Carefully Try Balance is the first song cycle, consisting of three sections written by three different composers, all based on the poetry of Toby Roberts. The first of these, Part 1 was composed by David Gotay and begins with a strong piano chord and blustery flute passages. The clear soprano voice of Elizabeth Cherry soon joins, singing of winter weather; a metaphor for a relationship that is going cold. The flute answers each passage in the voice and the blend is very effective. The singing is precise and easy to follow, with good tone and clear annunciation. There is a chill in this that sets the stage for the sections that follow Part 2, by Zach Seely, begins with deep piano notes, dark and melancholy. The soprano enters with spoken text followed by dramatic singing whose volume and emotion approach operatic dimensions. This is the breaking up of the relationship with low, dark notes in the piano and coldly spoken words.

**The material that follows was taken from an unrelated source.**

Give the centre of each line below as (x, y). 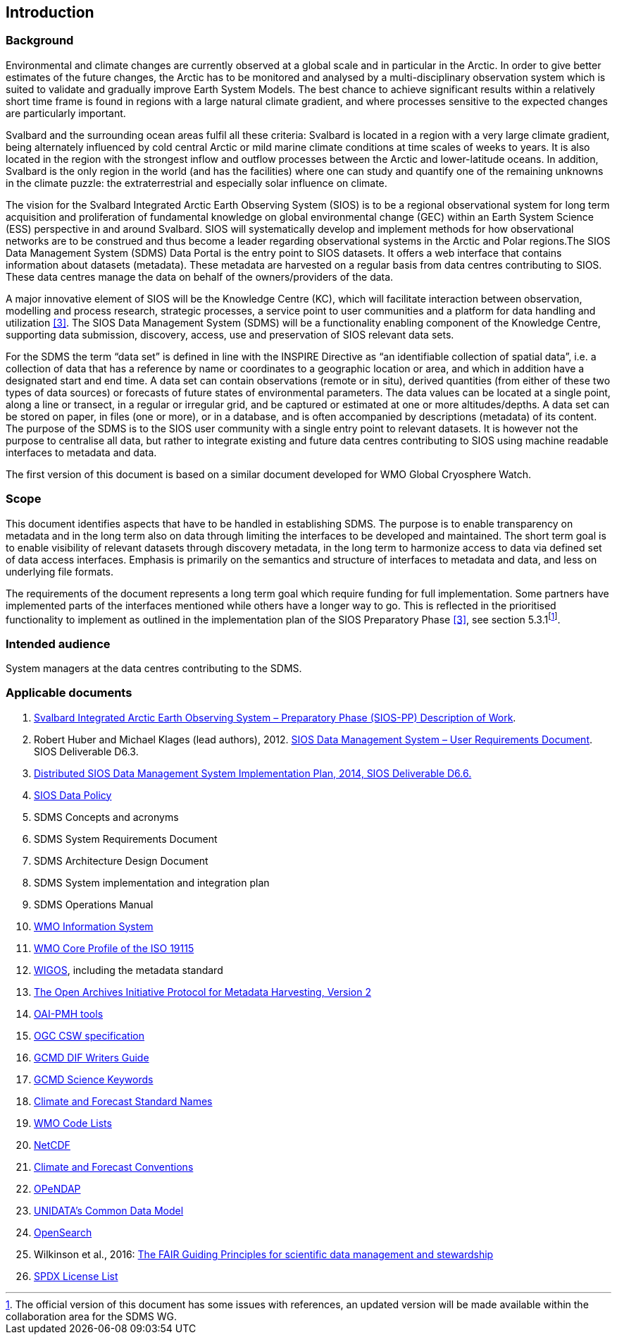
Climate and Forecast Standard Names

Part 3, by Thomas Carlo Bo, opens with a lighter, more optimistic piano line and the soprano now embarks on a more bluesy, reflective line. There is a sense of getting past the pain of the breakup, a more philosophical feel: “Life and romance can be cruel – both are over too soon.” The three sections, although separately composed, work very well together and the arc of the story is carried forward seamlessly throughout. This is also a tribute to the artful playing and singing that infuse this work. Carefully Try Balance is a fine example of the power of good writing and close artistic cooperation.

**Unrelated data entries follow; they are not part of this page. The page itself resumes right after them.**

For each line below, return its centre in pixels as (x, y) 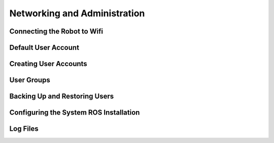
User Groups (30, 80)
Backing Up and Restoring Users (62, 96)
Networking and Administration (77, 13)
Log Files (24, 129)
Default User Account (44, 48)
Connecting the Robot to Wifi (56, 31)
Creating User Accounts (48, 64)
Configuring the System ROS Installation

The second song cycle on the CD is Blues From an Airport Bar, composed by Gene Pritsker, with poetry by Jacob Miller and vocals by Charles Coleman. These three are reunited having appeared together on an earlier CD, Manhattan in Charcoal. The feel is similar and this four-movement work opens with a bluesy piano and Coleman’s solid baritone lamenting the departure of his former lover aboard an airplane that has just taken off. He is a poet who has lost at love and now considers his fate from an airport bar stool. There is a sad, confessional feel to this – almost Sinatra-like – as the alcohol begins its work. Movement 2 has a wonderfully tipsy line in the piano and just a bit less coherence in the lyrics as the singer drinks further into his cups. There are recriminations and regrets, but this movement ends on a questionably sincere “I wish her the best…”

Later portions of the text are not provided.